We would finally make our way to the junction where the car was and would come across the garage above which was rather fitting considering the situation we were in!
I think this would be the 1st time in a year where I was thrilled to see cars and people speeding by and welcomed the usual neighborhood birds like the Blue Jays, Gray Catbirds, Carolina Wrens and even a very helpful American Robin who was kind enough to give us directions to the car as you can see in the photo above! ;-)
We would also see quite a few other interesting birds along the way like the cute little owl above. So needless to say, we either have to settle for the fact that the warbler may not be in our cards this year or we will have to kidnap Bart on his way to the market one morning and not release him until be brings us to the exact location even if we don't get the warbler because at this point we just want to know where the dam rock is!! Just kidding of course..........Well......Kind of.... :-p
And speaking of owls, we decided to head to Prison Camp Road in Rutland after our trauma in Uxbridge as we found out from Dan and Deb, that this is a known breeding location for them and are known to respond to calls during the day so off we went as this would be yet another life bird for me. I would have had my coffee by now, so my eyes were sharper than before and I was thrilled to see this Broad-winged hawk perched on a tree as we made our way along the road.
And my caffeine induced eyes would also spot a tiny little hummingbird teed up on a tree and looking at the world which is one of my favorite ways to see hummingbirds as they always look so tiny and rather odd when I see them this way.

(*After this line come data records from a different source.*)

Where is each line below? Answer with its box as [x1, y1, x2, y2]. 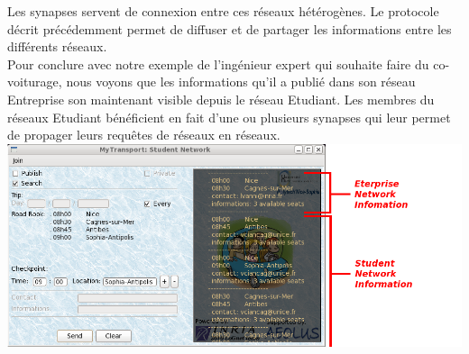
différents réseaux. [7, 37, 107, 56]
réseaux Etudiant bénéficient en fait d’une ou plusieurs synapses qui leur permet [7, 107, 451, 126]
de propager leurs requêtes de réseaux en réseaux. [7, 125, 280, 144]
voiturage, [7, 72, 62, 91]
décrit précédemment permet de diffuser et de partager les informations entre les [7, 19, 452, 38]
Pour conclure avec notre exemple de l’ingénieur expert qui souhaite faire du [7, 54, 429, 73]
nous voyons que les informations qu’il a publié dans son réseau [66, 72, 416, 91]
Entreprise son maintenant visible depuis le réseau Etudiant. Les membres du [7, 89, 435, 108]
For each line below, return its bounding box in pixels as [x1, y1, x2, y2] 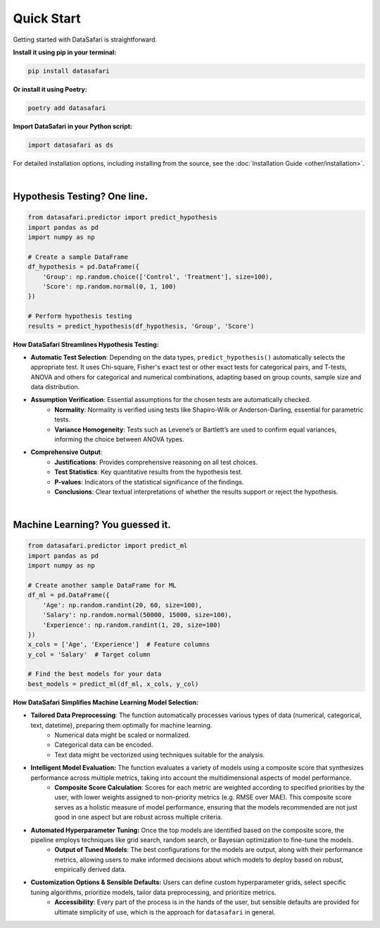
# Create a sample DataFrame [27, 252, 129, 261]
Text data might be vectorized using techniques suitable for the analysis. [54, 750, 265, 759]
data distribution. [30, 383, 80, 391]
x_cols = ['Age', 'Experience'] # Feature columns [27, 640, 210, 649]
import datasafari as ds [27, 141, 114, 149]
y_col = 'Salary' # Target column [27, 650, 151, 659]
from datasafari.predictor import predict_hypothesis [27, 214, 217, 221]
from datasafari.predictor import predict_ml [27, 542, 188, 550]
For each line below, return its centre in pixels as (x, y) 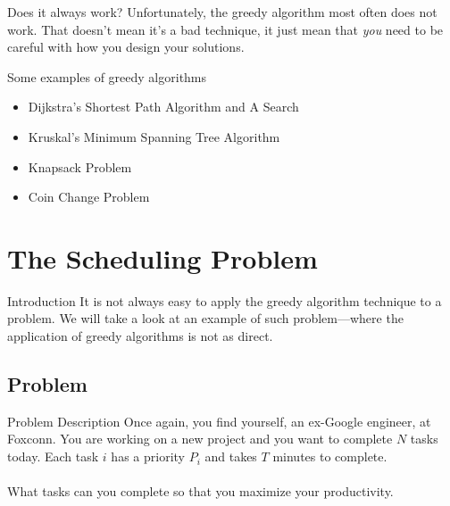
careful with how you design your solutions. (126, 47)
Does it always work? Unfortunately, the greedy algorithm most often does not (222, 12)
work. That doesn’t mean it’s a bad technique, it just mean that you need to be (225, 29)
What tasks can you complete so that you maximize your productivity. (200, 491)
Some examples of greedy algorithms (107, 76)
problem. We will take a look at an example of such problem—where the (205, 318)
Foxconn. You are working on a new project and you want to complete (200, 439)
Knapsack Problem (80, 166)

We would find our way to the gate we were referred to and knew right away that this was definitely Saw-whet Owl territory based on the habitat which is perfect for them to breed in.

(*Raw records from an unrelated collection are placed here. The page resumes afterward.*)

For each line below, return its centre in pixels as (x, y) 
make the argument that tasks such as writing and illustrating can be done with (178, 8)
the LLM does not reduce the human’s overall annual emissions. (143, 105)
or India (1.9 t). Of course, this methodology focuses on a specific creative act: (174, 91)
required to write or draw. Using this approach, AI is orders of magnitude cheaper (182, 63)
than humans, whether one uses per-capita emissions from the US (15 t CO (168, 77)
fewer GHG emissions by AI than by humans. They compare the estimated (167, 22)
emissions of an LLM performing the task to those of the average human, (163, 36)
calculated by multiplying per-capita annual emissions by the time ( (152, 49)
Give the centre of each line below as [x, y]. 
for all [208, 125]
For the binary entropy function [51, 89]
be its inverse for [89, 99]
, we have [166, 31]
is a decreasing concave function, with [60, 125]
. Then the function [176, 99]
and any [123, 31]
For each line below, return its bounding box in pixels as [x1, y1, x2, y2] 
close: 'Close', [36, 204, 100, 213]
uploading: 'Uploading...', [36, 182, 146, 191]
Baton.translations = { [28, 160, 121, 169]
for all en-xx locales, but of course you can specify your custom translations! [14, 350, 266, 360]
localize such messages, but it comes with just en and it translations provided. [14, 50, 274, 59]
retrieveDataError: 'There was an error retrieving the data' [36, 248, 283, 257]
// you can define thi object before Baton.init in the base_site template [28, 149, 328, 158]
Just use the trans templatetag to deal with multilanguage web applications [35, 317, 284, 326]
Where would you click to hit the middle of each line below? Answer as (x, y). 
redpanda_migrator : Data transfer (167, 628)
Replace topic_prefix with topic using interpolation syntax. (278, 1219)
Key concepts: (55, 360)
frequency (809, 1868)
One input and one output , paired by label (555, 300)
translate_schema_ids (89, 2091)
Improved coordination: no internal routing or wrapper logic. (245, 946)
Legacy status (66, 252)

As we made our way along the path, we would see and hear quite a few really good birds including the always photogenic Cedar Waxwing above. We would play the call a few times and patiently await a return call, but that call would never come. We would hear a very noisy Alder Flycatcher from across the water which is always welcome to the ears, but would have preferred the owl even more. They are definitely in there, but we will just have to find out when the best time to get there would be as it is obviously not mid morning.
As we left, we would see this very handsome and vocal Red-eyed Vireo above so I just had to take its picture. All in all, another great day of birding despite not getting our two target birds for the day because after all, birding is great when you get some lifers and FOY's but seeing the regulars can be just as rewarding as all birds are wonderful if you just take the time to notice and study them

Take care all.


Idaho Birder said...

Please send a Scarlet Tanager to Idaho!

Andy said...

Another enjoyable post.
The signs on the garage and the rare bird sighting - the "Rock Owl".